Activity:
Output exactly, please, the lines of the records below from the one containing "SubtractiveMixingStrategy . (89, 527)" through the final line.

Data to examine:
· · ·

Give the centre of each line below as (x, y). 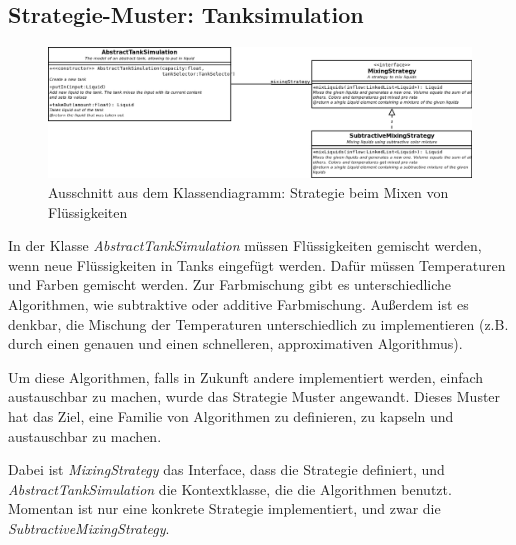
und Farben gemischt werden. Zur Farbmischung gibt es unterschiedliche (230, 284)
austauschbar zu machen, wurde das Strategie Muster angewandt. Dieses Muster (254, 396)
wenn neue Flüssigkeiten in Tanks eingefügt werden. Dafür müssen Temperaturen (257, 264)
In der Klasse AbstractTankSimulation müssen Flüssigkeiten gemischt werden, (245, 245)
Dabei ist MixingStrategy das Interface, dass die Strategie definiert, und (226, 469)
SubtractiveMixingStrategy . (89, 527)
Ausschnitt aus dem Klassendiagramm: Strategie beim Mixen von (248, 192)
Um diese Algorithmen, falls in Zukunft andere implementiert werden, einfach (246, 376)

· · ·

Exercise answer:
SubtractiveMixingStrategy . (89, 527)
Ausschnitt aus dem Klassendiagramm: Strategie beim Mixen von (248, 192)
Um diese Algorithmen, falls in Zukunft andere implementiert werden, einfach (246, 376)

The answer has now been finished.